[Input for this task]
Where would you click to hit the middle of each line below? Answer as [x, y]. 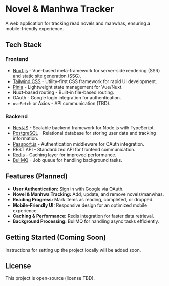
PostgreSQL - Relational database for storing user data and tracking [84, 133]
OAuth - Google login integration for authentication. [67, 97]
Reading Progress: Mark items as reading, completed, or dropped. [83, 199]
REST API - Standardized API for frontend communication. [74, 149]
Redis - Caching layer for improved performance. [65, 155]
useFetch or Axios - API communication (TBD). [61, 103]
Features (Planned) [37, 177]
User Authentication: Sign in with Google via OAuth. [68, 189]

[What the exercise asks]
Show the lines of the records that include the string "communication".

[Exercise answer]
REST API - Standardized API for frontend communication. [74, 149]
useFetch or Axios - API communication (TBD). [61, 103]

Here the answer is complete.